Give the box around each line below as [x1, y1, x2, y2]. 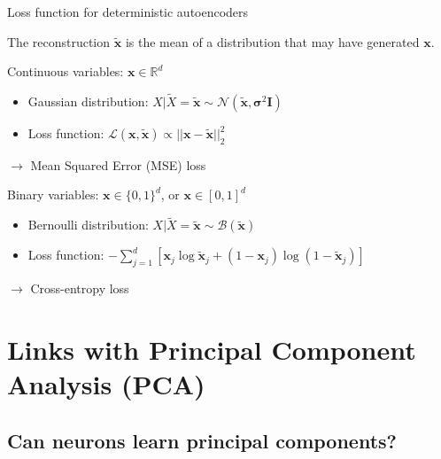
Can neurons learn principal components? [7, 426, 397, 454]
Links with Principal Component [7, 331, 416, 367]
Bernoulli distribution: [27, 215, 149, 234]
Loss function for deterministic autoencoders [7, 3, 249, 20]
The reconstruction [7, 32, 111, 51]
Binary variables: [7, 185, 99, 204]
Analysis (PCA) [7, 365, 205, 401]
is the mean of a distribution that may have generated [125, 32, 420, 51]

Assigned task> Every line of the material above should be repeated exactly, except for the pictures.

Result of the task>
Give the box around each line below as [x1, y1, x2, y2]. 
Can neurons learn principal components? [7, 426, 397, 454]
Links with Principal Component [7, 331, 416, 367]
Bernoulli distribution: [27, 215, 149, 234]
Loss function for deterministic autoencoders [7, 3, 249, 20]
The reconstruction [7, 32, 111, 51]
Binary variables: [7, 185, 99, 204]
Analysis (PCA) [7, 365, 205, 401]
is the mean of a distribution that may have generated [125, 32, 420, 51]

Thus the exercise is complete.